● **Exercise prompt**:
Lines with "credi": copy each one from the listing below.

● **Provided records**:
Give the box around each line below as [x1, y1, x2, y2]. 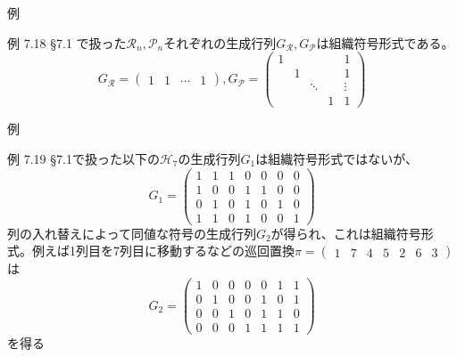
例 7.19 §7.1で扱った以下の [7, 149, 160, 167]
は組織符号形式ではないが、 [255, 149, 418, 167]
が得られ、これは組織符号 [270, 223, 421, 242]
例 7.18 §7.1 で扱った [7, 33, 127, 52]
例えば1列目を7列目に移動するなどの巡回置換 [31, 241, 295, 260]
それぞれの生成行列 [163, 33, 277, 52]
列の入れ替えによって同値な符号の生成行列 [7, 223, 256, 242]
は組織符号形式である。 [316, 33, 454, 52]
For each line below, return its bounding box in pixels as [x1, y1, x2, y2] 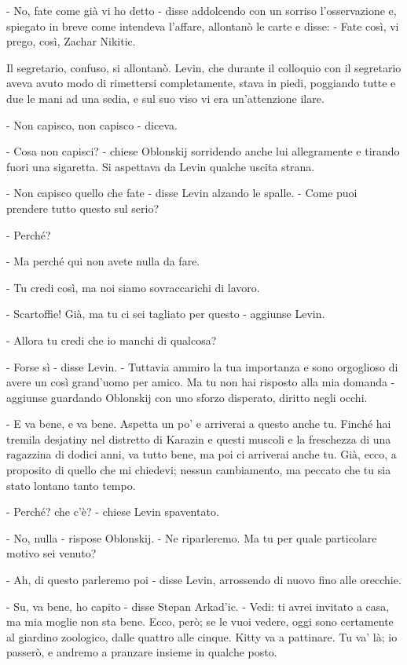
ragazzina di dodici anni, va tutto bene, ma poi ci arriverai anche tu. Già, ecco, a [6, 446, 397, 462]
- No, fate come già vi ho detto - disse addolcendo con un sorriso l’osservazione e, [6, 2, 397, 18]
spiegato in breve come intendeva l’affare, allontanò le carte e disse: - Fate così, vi [6, 17, 399, 34]
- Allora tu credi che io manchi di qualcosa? [6, 331, 217, 348]
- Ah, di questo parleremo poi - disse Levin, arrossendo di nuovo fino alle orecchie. [6, 572, 401, 588]
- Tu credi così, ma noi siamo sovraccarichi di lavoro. [6, 279, 260, 295]
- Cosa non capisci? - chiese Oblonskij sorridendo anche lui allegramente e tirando [6, 143, 400, 159]
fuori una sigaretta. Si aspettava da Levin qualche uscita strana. [6, 158, 315, 174]
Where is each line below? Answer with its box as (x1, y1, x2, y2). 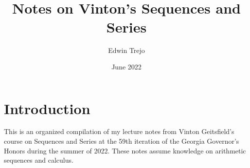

● **Your solution**:
- Allora tu credi che io manchi di qualcosa? [6, 331, 217, 348]
- Tu credi così, ma noi siamo sovraccarichi di lavoro. [6, 279, 260, 295]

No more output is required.